Set down each entry as it stands. Skip the pictures.

#### Supplied information
============================================================

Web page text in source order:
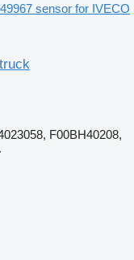
sensor for IVECO
F00BH40208,
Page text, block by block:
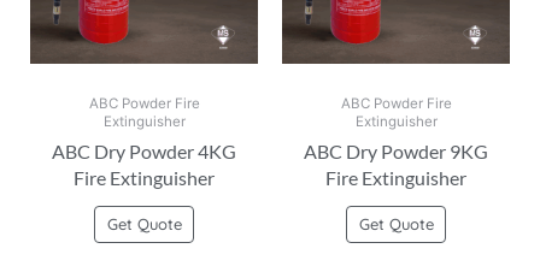
ABC Powder Fire
Extinguisher
ABC Dry Powder 4KG
Fire Extinguisher
Get Quote
ABC Powder Fire
Extinguisher
ABC Dry Powder 9KG
Fire Extinguisher
Get Quote
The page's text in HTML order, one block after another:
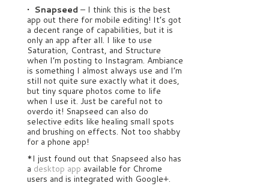
• Snapseed – I think this is the best
app out there for mobile editing! It’s got
a decent range of capabilities, but it is
only an app after all. I like to use
Saturation, Contrast, and Structure
when I’m posting to Instagram. Ambiance
is something I almost always use and I’m
still not quite sure exactly what it does,
but tiny square photos come to life
when I use it. Just be careful not to
overdo it! Snapseed can also do
selective edits like healing small spots
and brushing on effects. Not too shabby
for a phone app!
*I just found out that Snapseed also has
a desktop app available for Chrome
users and is integrated with Google+.
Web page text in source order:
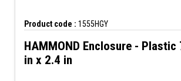
Product code : 1555HGY
HAMMOND Enclosure - Plastic
in x 2.4 in
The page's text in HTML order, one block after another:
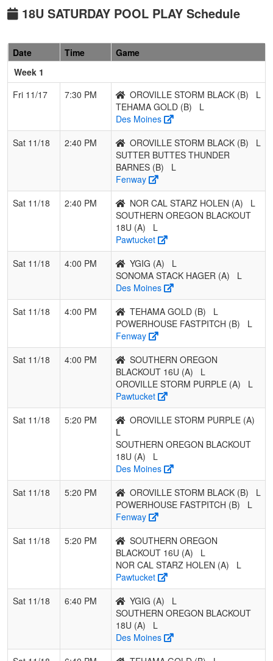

============================================================

#### Task solution
Web page text in source order:
sensor for IVECO
F00BH40208,
Page text, block by block:
ABC Powder Fire
Extinguisher
ABC Dry Powder 4KG
Fire Extinguisher
Get Quote
ABC Powder Fire
Extinguisher
ABC Dry Powder 9KG
Fire Extinguisher
Get Quote
The page's text in HTML order, one block after another:
• Snapseed – I think this is the best
app out there for mobile editing! It’s got
a decent range of capabilities, but it is
only an app after all. I like to use
Saturation, Contrast, and Structure
when I’m posting to Instagram. Ambiance
is something I almost always use and I’m
still not quite sure exactly what it does,
but tiny square photos come to life
when I use it. Just be careful not to
overdo it! Snapseed can also do
selective edits like healing small spots
and brushing on effects. Not too shabby
for a phone app!
*I just found out that Snapseed also has
a desktop app available for Chrome
users and is integrated with Google+.
Web page text in source order:
Product code : 1555HGY
HAMMOND Enclosure - Plastic
in x 2.4 in
The page's text in HTML order, one block after another:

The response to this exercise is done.